*** The data ***
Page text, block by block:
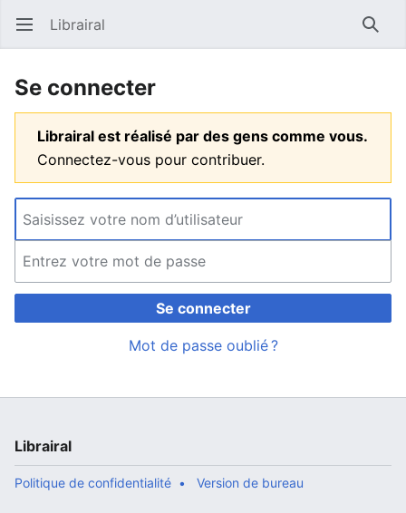
Ouvrir le menu principal Librairal
Se connecter
Librairal est réalisé par des gens comme vous.
Connectez-vous pour contribuer.
Se connecter
Mot de passe oublié ?
Librairal
Politique de confidentialité Version de bureau
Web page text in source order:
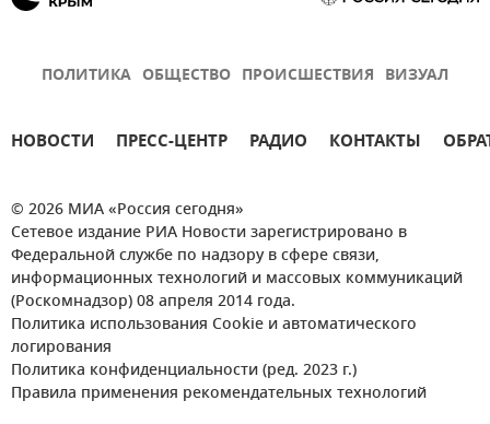
ПОЛИТИКА ОБЩЕСТВО ПРОИСШЕСТВИЯ ВИЗУАЛ
НОВОСТИ ПРЕСС-ЦЕНТР РАДИО КОНТАКТЫ
© 2026 МИА «Россия сегодня»
Сетевое издание РИА Новости зарегистрировано в
Федеральной службе по надзору в сфере связи,
информационных технологий и массовых коммуникаций
(Роскомнадзор) 08 апреля 2014 года.
Политика использования Cookie и автоматического
логирования
Политика конфиденциальности (ред. 2023 г.)
Правила применения рекомендательных технологий
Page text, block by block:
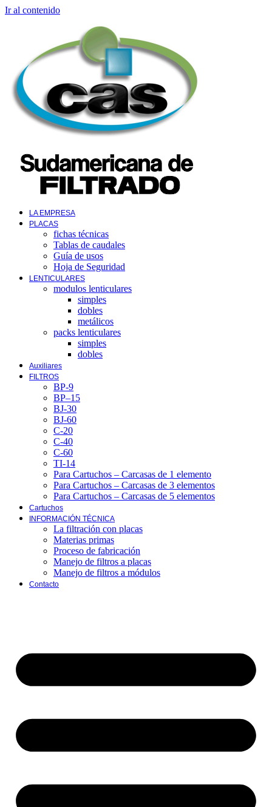
Ir al contenido
LA EMPRESA
PLACAS
fichas técnicas
Tablas de caudales
Guía de usos
Hoja de Seguridad
LENTICULARES
modulos lenticulares
simples
dobles
metálicos
packs lenticulares
simples
dobles
Auxiliares
FILTROS
BP-9
BP–15
BJ-30
BJ-60
C-20
C-40
C-60
TI-14
Para Cartuchos – Carcasas de 1 elemento
Para Cartuchos – Carcasas de 3 elementos
Para Cartuchos – Carcasas de 5 elementos
Cartuchos
INFORMACIÓN TÉCNICA
La filtración con placas
Materias primas
Proceso de fabricación
Manejo de filtros a placas
Manejo de filtros a módulos
Contacto
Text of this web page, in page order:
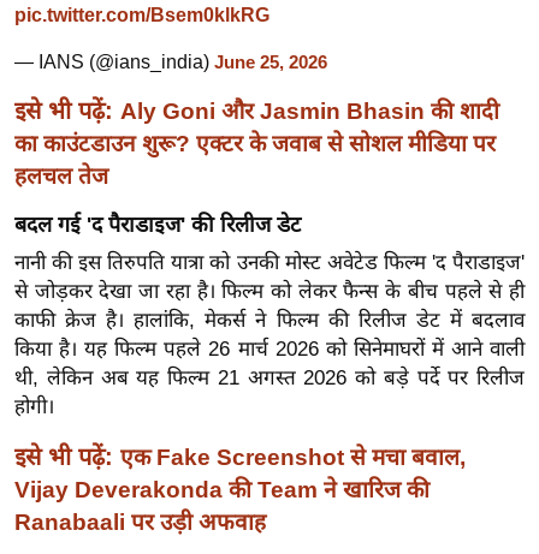
श
ख्सि
त
यं
ग
इं
डि
या
सा
हि
त्य
ज
ग
त
ऑ
टो
pic.twitter.com/Bsem0klkRG
— IANS (@ians_india) June 25, 2026
इसे भी पढ़ें: Aly Goni और Jasmin Bhasin की शादी
का काउंटडाउन शुरू? एक्टर के जवाब से सोशल मीडिया पर
हलचल तेज
बदल गई 'द पैराडाइज' की रिलीज डेट
नानी की इस तिरुपति यात्रा को उनकी मोस्ट अवेटेड फिल्म 'द पैराडाइज'
से जोड़कर देखा जा रहा है। फिल्म को लेकर फैन्स के बीच पहले से ही
काफी क्रेज है। हालांकि, मेकर्स ने फिल्म की रिलीज डेट में बदलाव
किया है। यह फिल्म पहले 26 मार्च 2026 को सिनेमाघरों में आने वाली
थी, लेकिन अब यह फिल्म 21 अगस्त 2026 को बड़े पर्दे पर रिलीज
होगी।
इसे भी पढ़ें: एक Fake Screenshot से मचा बवाल,
Vijay Deverakonda की Team ने खारिज की
Ranabaali पर उड़ी अफवाह
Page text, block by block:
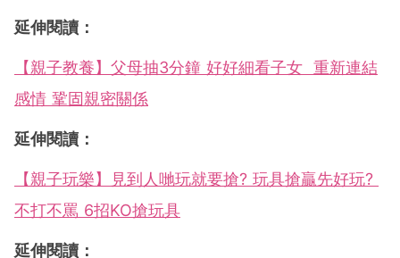
延伸閱讀：
【親子教養】父母抽3分鐘 好好細看子女 重新連結
感情 鞏固親密關係
延伸閱讀：
【親子玩樂】見到人哋玩就要搶? 玩具搶贏先好玩?
不打不罵 6招KO搶玩具
延伸閱讀：
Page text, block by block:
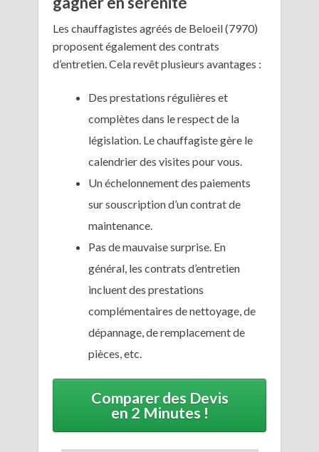
Les chauffagistes agréés de Beloeil (7970)
proposent également des contrats
d’entretien. Cela revêt plusieurs avantages :
Des prestations régulières et
complètes dans le respect de la
législation. Le chauffagiste gère le
calendrier des visites pour vous.
Un échelonnement des paiements
sur souscription d’un contrat de
maintenance.
Pas de mauvaise surprise. En
général, les contrats d’entretien
incluent des prestations
complémentaires de nettoyage, de
dépannage, de remplacement de
pièces, etc.
Comparer des Devis
en 2 Minutes !
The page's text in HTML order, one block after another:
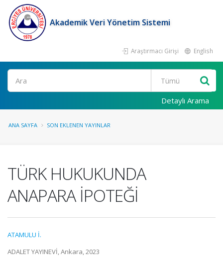
Akademik Veri Yönetim Sistemi
Araştırmacı Girişi English
Ara
Detaylı Arama
ANA SAYFA SON EKLENEN YAYINLAR
TÜRK HUKUKUNDA
ANAPARA İPOTEĞİ
ATAMULU İ.
ADALET YAYINEVİ, Ankara, 2023
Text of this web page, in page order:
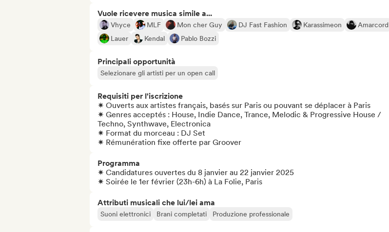
Vuole ricevere musica simile a...
Vhyce MLF Mon cher Guy DJ Fast Fashion Karassimeon
Amarcord
Lauer
Kendal Pablo Bozzi
Principali opportunità
Selezionare gli artisti per un open call
Requisiti per l'iscrizione
✷ Ouverts aux artistes français, basés sur Paris ou pouvant se déplacer à Paris
✷ Genres acceptés : House, Indie Dance, Trance, Melodic & Progressive House /
Techno, Synthwave, Electronica
✷ Format du morceau : DJ Set
✷ Rémunération fixe offerte par Groover
Programma
✷ Candidatures ouvertes du 8 janvier au 22 janvier 2025
✷ Soirée le 1er février (23h-6h) à La Folie, Paris
Attributi musicali che lui/lei ama
Suoni elettronici Brani completati Produzione professionale
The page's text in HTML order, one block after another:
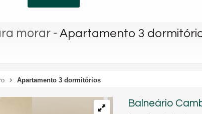
morar - Apartamento 3
Apartamento 3 dormitórios
Balneário
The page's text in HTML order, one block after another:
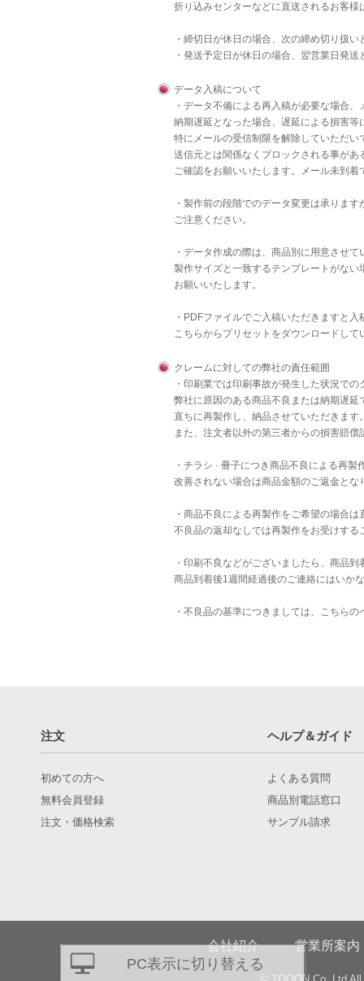
折り込みセンターなどに直送されるお客
・締切日が休日の場合、次の締め切り扱
・発送予定日が休日の場合、翌営業日発
データ入稿について
・データ不備による再入稿が必要な場合
納期遅延となった場合、遅延による損害
特にメールの受信制限を解除していただ
送信元とは関係なくブロックされる事が
ご確認をお願いいたします。メール未到
・製作前の段階でのデータ変更は承りま
ご注意ください。
・データ作成の際は、商品別に用意させ
製作サイズと一致するテンプレートがない
お願いいたします。
・PDFファイルでご入稿いただきますと
こちらからプリセットをダウンロードし
クレームに対しての弊社の責任範囲
・印刷業では印刷事故が発生した状況で
弊社に原因のある商品不良または納期遅
直ちに再製作し、納品させていただきま
また、注文者以外の第三者からの損害賠
・チラシ · 冊子につき商品不良による再
改善されない場合は商品金額のご返金と
・商品不良による再製作をご希望の場合
不良品の返却なしでは再製作をお受けする
・印刷不良などがございましたら、商品
商品到着後1週間経過後のご連絡にはいか
・不良品の基準につきましては、 こちらの
注文 ヘルプ＆ガイド
初めての方へ
無料会員登録
注文・価格検索
よくある質問
商品別電話窓口
サンプル請求
会社紹介 営業所案内
PC表示に切り替える
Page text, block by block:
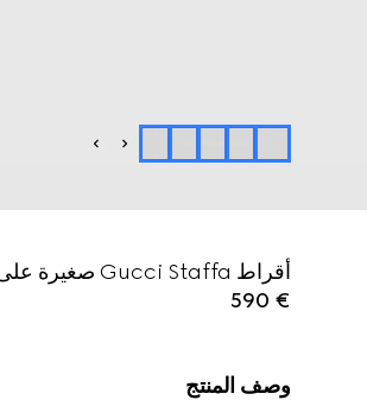
أقراط Gucci Staffa صغيرة على شكل حلقة
€ 590
وصف المنتج
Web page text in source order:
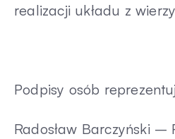
realizacji układu z
Podpisy osób
Radosław Barczyński –
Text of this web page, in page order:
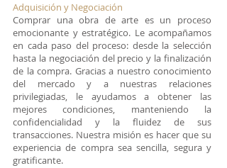
Adquisición y Negociación
Comprar una obra de arte es un proceso
emocionante y estratégico. Le acompañamos
en cada paso del proceso: desde la selección
hasta la negociación del precio y la finalización
de la compra. Gracias a nuestro conocimiento
del mercado y a nuestras relaciones
privilegiadas, le ayudamos a obtener las
mejores condiciones, manteniendo la
confidencialidad y la fluidez de sus
transacciones. Nuestra misión es hacer que su
experiencia de compra sea sencilla, segura y
gratificante.
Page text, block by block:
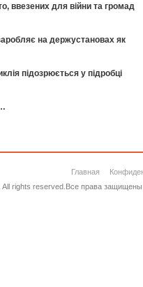
ввезених для війни та громад
на держустановах як
підозрюється у підробці
Главная
rights reserved.Все права защищены.
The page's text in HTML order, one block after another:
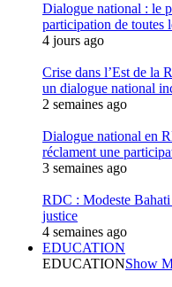
Dialogue national : le
participation de toutes
4 jours ago
Crise dans l’Est de la
un dialogue national
2 semaines ago
Dialogue national en
réclament une
3 semaines ago
RDC : Modeste
justice
4 semaines ago
EDUCATION
EDUCATIONShow
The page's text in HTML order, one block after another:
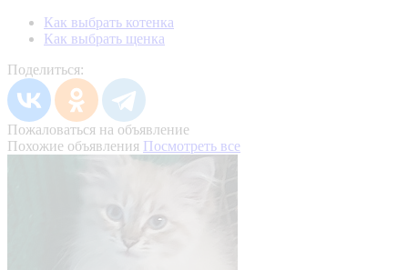
Как выбрать котенка
Как выбрать щенка
Поделиться:
Пожаловаться на объявление
Похожие объявления Посмотреть все
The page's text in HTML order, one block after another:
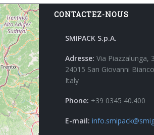
CONTACTEZ-NOUS
SMIPACK S.p.A.
Adresse: Via Piazzalunga,
24015 San Giovanni
Italy
Phone: +39 0345 40.400
E-mail:
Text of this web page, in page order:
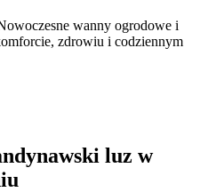
wanny ogrodowe i
zdrowiu i codziennym
luz w
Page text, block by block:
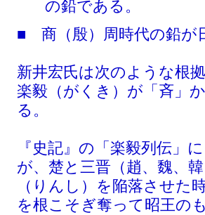
の鉛である。
■ 商（殷）周時代の鉛が
新井宏氏は次のような根
楽毅（がくき）が「斉」
る。
『史記』の「楽毅列伝」
が、楚と三晋（趙、魏、
（りんし）を陥落させた
を根こそぎ奪って昭王の
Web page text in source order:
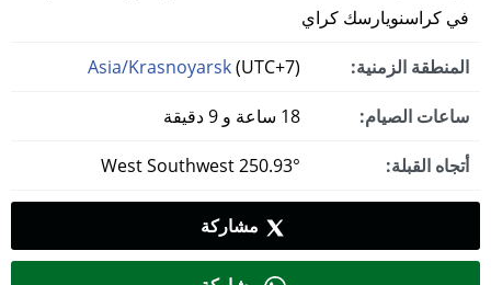
في كراسنويارسك كراي
المنطقة الزمنية: Asia/Krasnoyarsk(UTC+7)
ساعات الصيام:
أتجاه القبلة:
مشاركة
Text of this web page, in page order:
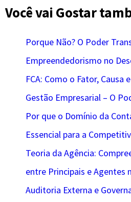
Você vai Gostar
Porque Não? O Poder
Empreendedorismo no
FCA: Como o Fator, Causa
Gestão Empresarial – O
Por que o Domínio da
Essencial para a
Teoria da Agência:
entre Principais e Agentes
Auditoria Externa e
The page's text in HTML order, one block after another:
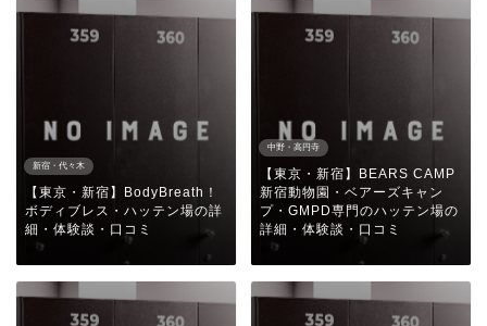
新宿・代々木
【東京・新宿】BodyBreath！
ボディブレス・ハッテン場の詳
細・体験談・口コミ
中野・高円寺
【東京・新宿】BEARS CAMP
新宿動物園・ベアーズキャン
プ・GMPD専門のハッテン場の
詳細・体験談・口コミ
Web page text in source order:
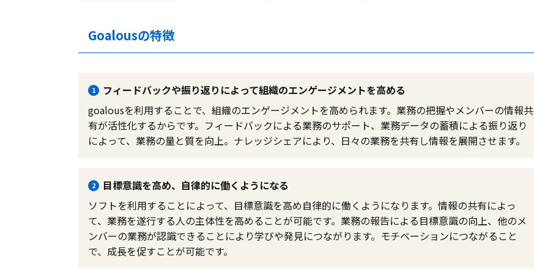
Goalousの特徴
1
フィードバックや振り返りによって組織のエンゲージメントを高める
goalousを利用することで、組織のエンゲージメントを高められます。業務の把握やメンバーの情報共
有が活性化するからです。フィードバックによる業務のサポート、業務データの蓄積による振り返り
によって、業務の量と質を向上。ナレッジシェアにより、日々の業務を共有し情報を展開させます。
2
目標意識を高め、自律的に働くようになる
ソフトを利用することによって、目標意識を高め自律的に働くようになります。情報の共有によっ
て、業務を遂行する人の主体性を高めることが可能です。業務の報告による目標意識の向上、他のメ
ンバーの業務が認識できることにより学びや発見につながります。モチベーションにつながること
で、成長を促すことが可能です。
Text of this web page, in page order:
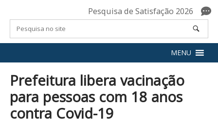
Pesquisa de Satisfação 2026
MENU
Prefeitura libera vacinação
para pessoas com 18 anos
contra Covid-19
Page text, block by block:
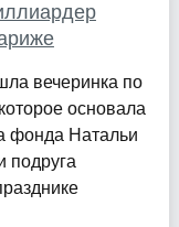
вечеринка по
основала
фонда Натальи
подруга
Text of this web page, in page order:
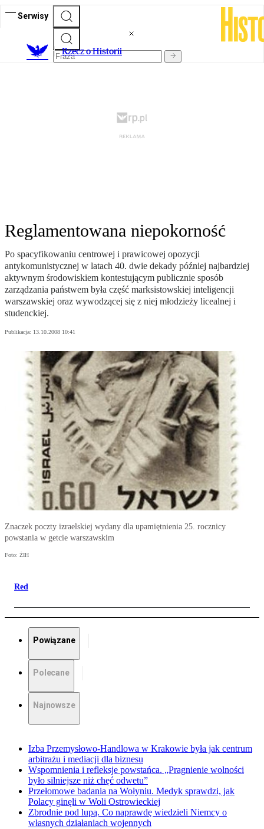
Serwisy
Rzecz o Historii
Reglamentowana niepokorność
Po spacyfikowaniu centrowej i prawicowej opozycji
antykomunistycznej w latach 40. dwie dekady później najbardziej
aktywnym środowiskiem kontestującym publicznie sposób
zarządzania państwem była część marksistowskiej inteligencji
warszawskiej oraz wywodzącej się z niej młodzieży licealnej i
studenckiej.
Publikacja: 13.10.2008 10:41
Znaczek poczty izraelskiej wydany dla upamiętnienia 25. rocznicy
powstania w getcie warszawskim
Foto: ŻIH
Red
Powiązane
Polecane
Najnowsze
Izba Przemysłowo-Handlowa w Krakowie była jak centrum
arbitrażu i mediacji dla biznesu
Wspomnienia i refleksje powstańca. „Pragnienie wolności
było silniejsze niż chęć odwetu”
Przełomowe badania na Wołyniu. Medyk sprawdzi, jak
Polacy ginęli w Woli Ostrowieckiej
Zbrodnie pod lupą. Co naprawdę wiedzieli Niemcy o
własnych działaniach wojennych
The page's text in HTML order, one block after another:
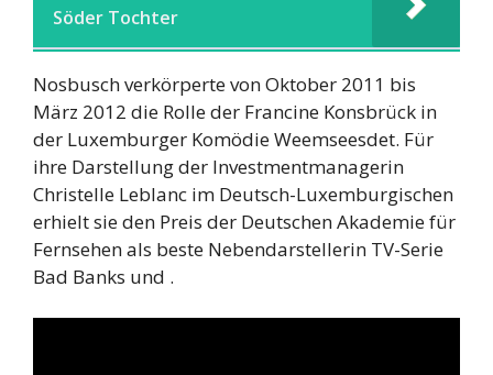
Söder Tochter
Nosbusch verkörperte von Oktober 2011 bis
März 2012 die Rolle der Francine Konsbrück in
der Luxemburger Komödie Weemseesdet. Für
ihre Darstellung der Investmentmanagerin
Christelle Leblanc im Deutsch-Luxemburgischen
erhielt sie den Preis der Deutschen Akademie für
Fernsehen als beste Nebendarstellerin TV-Serie
Bad Banks und .
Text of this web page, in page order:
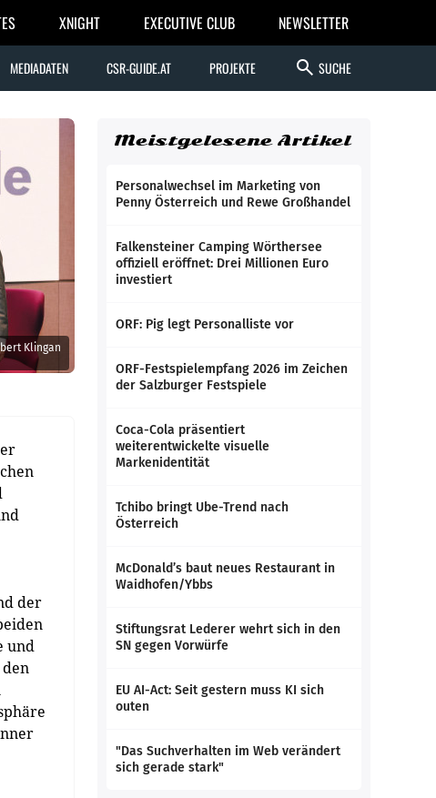
XNIGHT EXECUTIVE CLUB NEWSLETTER
MEDIADATEN CSR-GUIDE.AT PROJEKTE search SUCHE
Klingan
der
und
Meistgelesene Artikel
Personalwechsel im Marketing von
Penny Österreich und Rewe Großhandel
Falkensteiner Camping Wörthersee
offiziell eröffnet: Drei Millionen Euro
investiert
ORF: Pig legt Personalliste vor
ORF-Festspielempfang 2026 im Zeichen
der Salzburger Festspiele
Coca-Cola präsentiert
weiterentwickelte visuelle
Markenidentität
Tchibo bringt Ube-Trend nach
Österreich
McDonald’s baut neues Restaurant in
Waidhofen/Ybbs
Stiftungsrat Lederer wehrt sich in den
SN gegen Vorwürfe
EU AI-Act: Seit gestern muss KI sich
outen
"Das Suchverhalten im Web verändert
sich gerade stark"
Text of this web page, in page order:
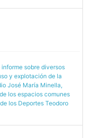
sobre diversos
y explotación de la
José María Minella,
los espacios comunes
los Deportes Teodoro
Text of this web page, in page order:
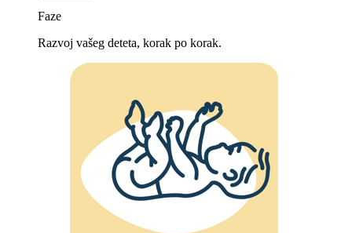
Faze
Razvoj vašeg deteta, korak po korak.
*** End of The data ***
— Task requirements —
Filter the lines above, keeping and copying those that contain "sich".

— Response area —
Stiftungsrat Lederer wehrt sich in den
EU AI-Act: Seit gestern muss KI sich
sich gerade stark"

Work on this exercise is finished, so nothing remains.